# Plan for retirement



## PETERFC (Apr 3, 2009)

A true story From The London Times: 



A Well-Planned Retirement 


Outside England 's Bristol Zoo there is a parking lot for 150 cars and 8 buses. For 25 years, its parking fees were managed by a very pleasant attendant. The fees were for cars (£1.40), for buses (about £7.00).. 

Then, one day, after 25 solid years of never missing a day of work, he just didn't show up, so the zoo management called the city council and asked it to send them another parking agent. 

The council did some research and replied that the parking lot was the zoo's own responsibility. The zoo advised the council that the attendant was a city employee.
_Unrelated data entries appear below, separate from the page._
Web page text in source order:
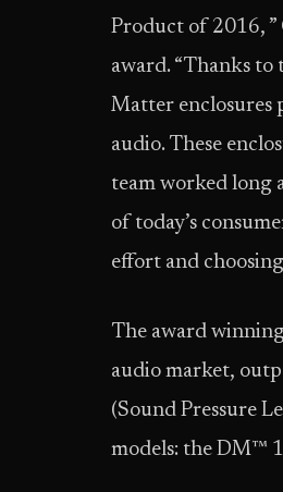
Product of 2016, ”
award. “Thanks to
Matter enclosures
audio. These
team worked long
of today’s
effort and
The award
audio market,
(Sound Pressure
models: the DM™
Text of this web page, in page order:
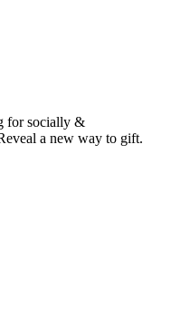
for socially &
a new way to gift.
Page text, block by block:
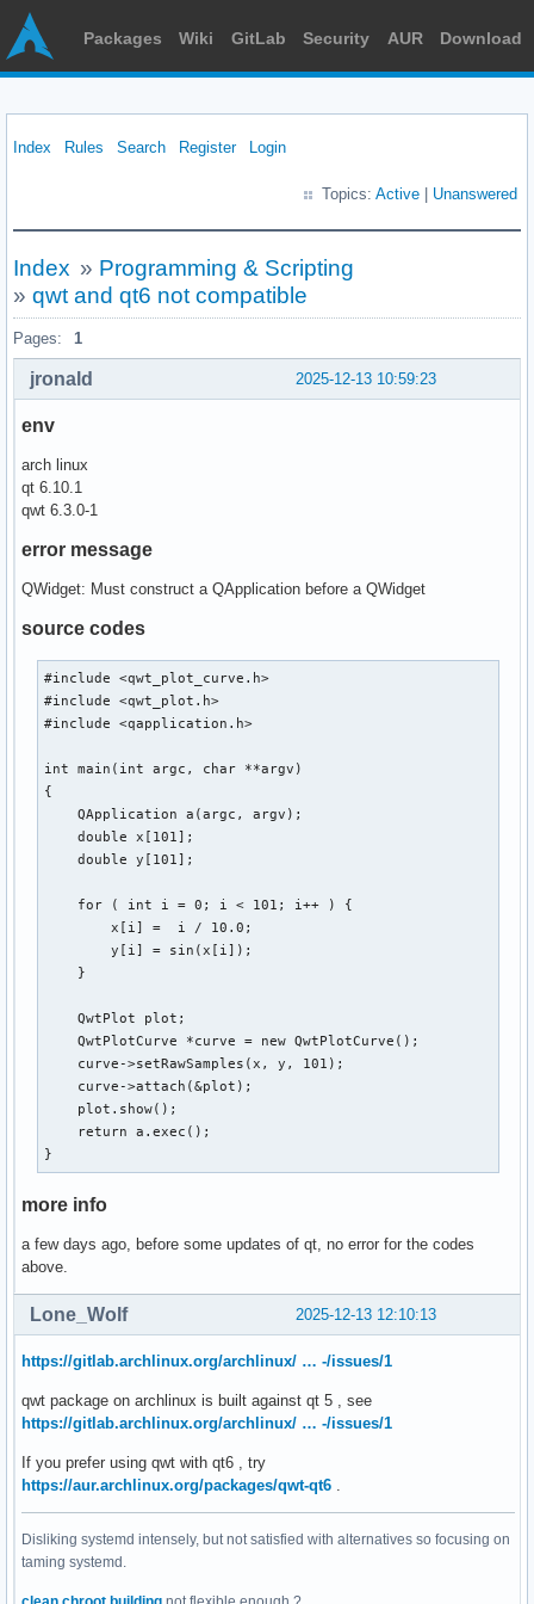
Packages Wiki GitLab Security AUR Download
Index Rules Search Register Login
Topics: Active Unanswered
Index » Programming & Scripting
» qwt and qt6 not compatible
Pages: 1
2025-12-13 10:59:23
jronald
env
arch linux
qt 6.10.1
qwt 6.3.0-1
error message
QWidget: Must construct a QApplication before a QWidget
source codes
#include <qwt_plot_curve.h>
#include <qwt_plot.h>
#include <qapplication.h>
int main(int argc, char **argv)
{
    QApplication a(argc, argv);
    double x[101];
    double y[101];
    for ( int i = 0; i < 101; i++ ) {
        x[i] =  i / 10.0;
        y[i] = sin(x[i]);
    }
    QwtPlot plot;
    QwtPlotCurve *curve = new QwtPlotCurve();
    curve->setRawSamples(x, y, 101);
    curve->attach(&plot);
    plot.show();
    return a.exec();
}
more info
a few days ago, before some updates of qt, no error for the codes
above.
2025-12-13 12:10:13
Lone_Wolf
https://gitlab.archlinux.org/archlinux/ … -/issues/1
qwt package on archlinux is built against qt 5 , see
https://gitlab.archlinux.org/archlinux/ … -/issues/1
If you prefer using qwt with qt6 , try
https://aur.archlinux.org/packages/qwt-qt6 .
Disliking systemd intensely, but not satisfied with alternatives so focusing on
taming systemd.
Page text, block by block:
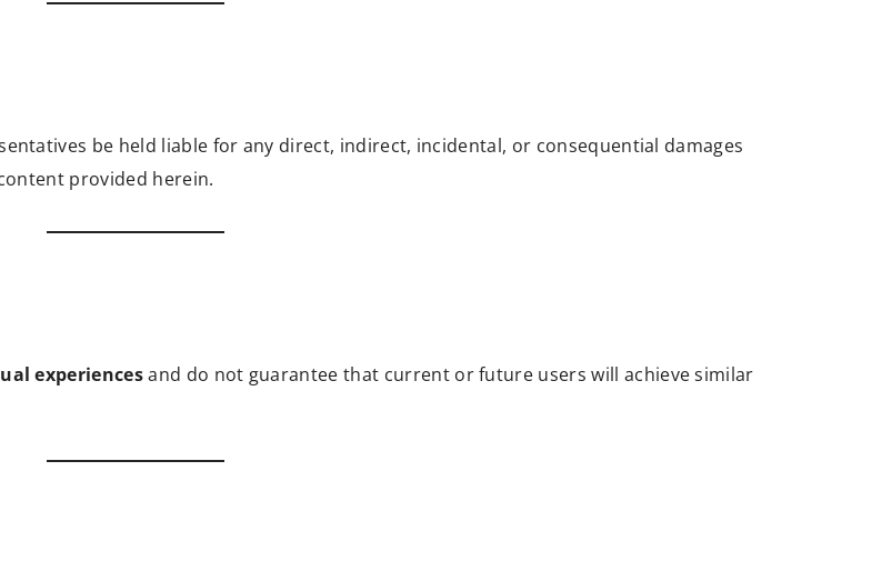
be held liable for any direct, indirect, incidental, or consequential damages
provided herein.
experiencesand do not guarantee that current or future users will achieve similar
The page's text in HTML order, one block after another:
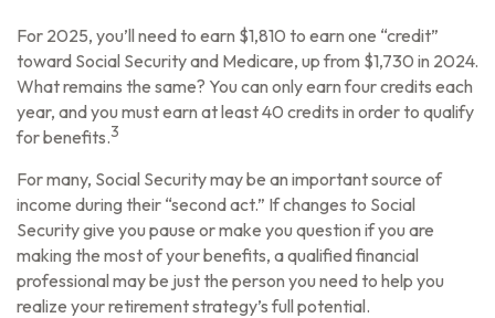
For 2025, you’ll need to earn $1,810 to earn one “credit”
toward Social Security and Medicare, up from $1,730 in 2024.
What remains the same? You can only earn four credits each
year, and you must earn at least 40 credits in order to qualify
for benefits.3
For many, Social Security may be an important source of
income during their “second act.” If changes to Social
Security give you pause or make you question if you are
making the most of your benefits, a qualified financial
professional may be just the person you need to help you
realize your retirement strategy’s full potential.
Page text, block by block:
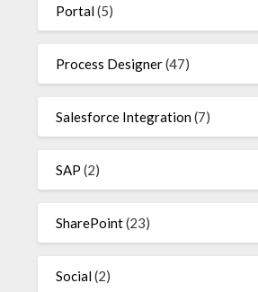
Portal(5)
Process Designer(47)
Salesforce Integration(7)
SAP (2)
SharePoint(23)
Social(2)
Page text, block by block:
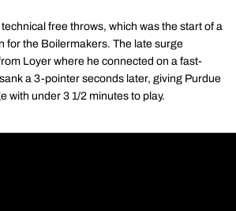
free throws, which was the start of a
for the Boilermakers. The late surge
Loyer where he connected on a fast-
a 3-pointer seconds later, giving Purdue
with under 3 1/2 minutes to play.
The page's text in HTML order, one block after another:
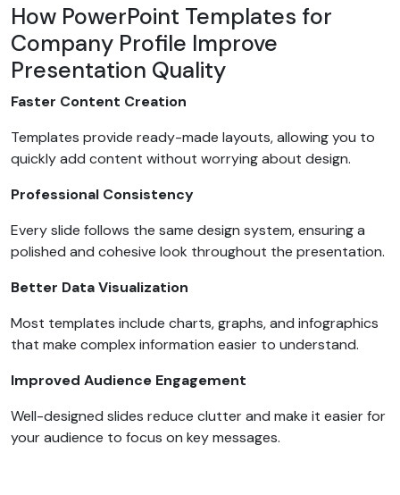
How PowerPoint Templates for
Company Profile Improve
Presentation Quality
Faster Content Creation
Templates provide ready-made layouts, allowing you to
quickly add content without worrying about design.
Professional Consistency
Every slide follows the same design system, ensuring a
polished and cohesive look throughout the presentation.
Better Data Visualization
Most templates include charts, graphs, and infographics
that make complex information easier to understand.
Improved Audience Engagement
Well-designed slides reduce clutter and make it easier for
your audience to focus on key messages.

The city council responded that the parking attendant had never been on the city payroll. 

Meanwhile, sitting in his villa somewhere on the coast of Spain or France or Florida is a man who'd apparently had a ticket machine installed completely on his own and then had simply begun to show up every day, commencing to collect and keep the parking fees, estimated at about £560 per day -- for 25 years. 

Assuming 7 days a week, this amounts to just over £7million pounds ....... and no one even knows his name. 


Peter


----------



## christopherdouglas (Nov 13, 2008)

Wow, brill story Peter,

If only we had thought of that 25 years ago ???


----------